# my tegu is acting weird like sleeping in her swimming bin



## lawrence ulmenstine (Oct 17, 2016)

ok im not sure if i should be worrying but one of my BW tegus has been spending alot of time the last 7 hrs in the water. i keep taking her out thinking she might drown in her little swimming hole thing i put in the enclosure for her and him to cool off. but since i changed it when i got home from work i checked on her 3 times. each like a hr or so apart and she keeps going to sleep in her water. should i be worrying. shes actually sleeping in her swimming area and its been like 4 hrs straight. i keep checking making sure shes ok. but now im freaking out she never did this

also let me say im a first time tegu owner and dont know much more then what i read. my enclosure is 8x4x4 with 2 foot of substrate i made this for my savannah monitor and its really humid in there due to the insulation and sealed unit. now its just about 100 to 110 in the enclosure at most times. not like its only one spot. should i maybe lower a light and put vents on there. to try to cool this down.. seems very humid. when i open it up .. and they been sleeping alot too. but im not used to her being in the water like this.. this is the first day she has done this for hours. also how long should hte light be on .. is there a time limit? should i get a night light? help


----------



## dpjm (Oct 19, 2016)

100 to 110 is way too hot for the entire enclosure. That should be the approximate temperature of the basking zone.
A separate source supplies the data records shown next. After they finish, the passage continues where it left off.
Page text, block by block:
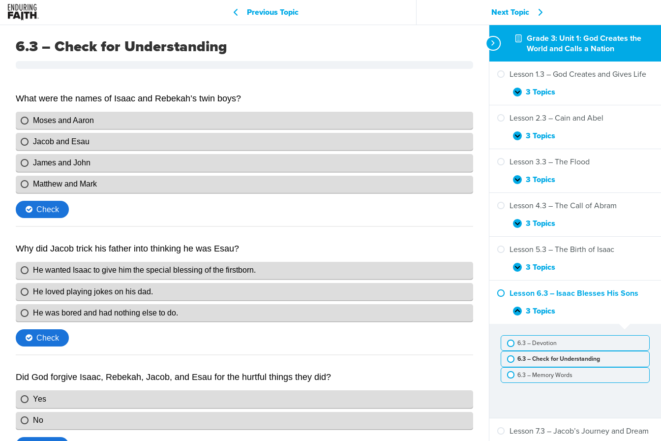
Grade 3: Unit 1: God Creates the
World and Calls a Nation
Lesson 1.3 – God Creates and Gives Life
Expand
Lesson
1.3
–
Creates
Life
3 Topics
Lesson 2.3 – Cain and Abel
Expand
Lesson
2.3
–
and
3 Topics
Lesson 3.3 – The Flood
Expand
Lesson
3.3
–
Flood
3 Topics
Lesson 4.3 – The Call of Abram
Expand
Lesson
4.3
–
Call
3 Topics
Lesson 5.3 – The Birth of Isaac
Expand
Lesson
5.3
–
Birth
3 Topics
Lesson 6.3 – Isaac Blesses His Sons
Collapse
Lesson
–
Isaac
Blesses
His
Sons
3 Topics
6.3 – Devotion
6.3 – Check for Understanding
6.3 – Memory Words
Lesson 7.3 – Jacob’s Journey and Dream
Previous Topic Next Topic
6.3 – Check for Understanding

The rest of the enclosure should be much cooler, ranging from 90 to 75. Your tegu is taking actions to cool its body down by soaking in the tub.


----------



## lawrence ulmenstine (Oct 21, 2016)

they mated.. that is why they were acting like this.. they been mating i guess now.. so now im not sure if i should seperate em or what.


----------



## beardeddragon111 (Oct 21, 2016)

Its not because they mated its because of what dpmj has already stated. It will not live long with an ambient temp of 100-110.


----------



## lawrence ulmenstine (Oct 21, 2016)

i fixed this problem aleady..


----------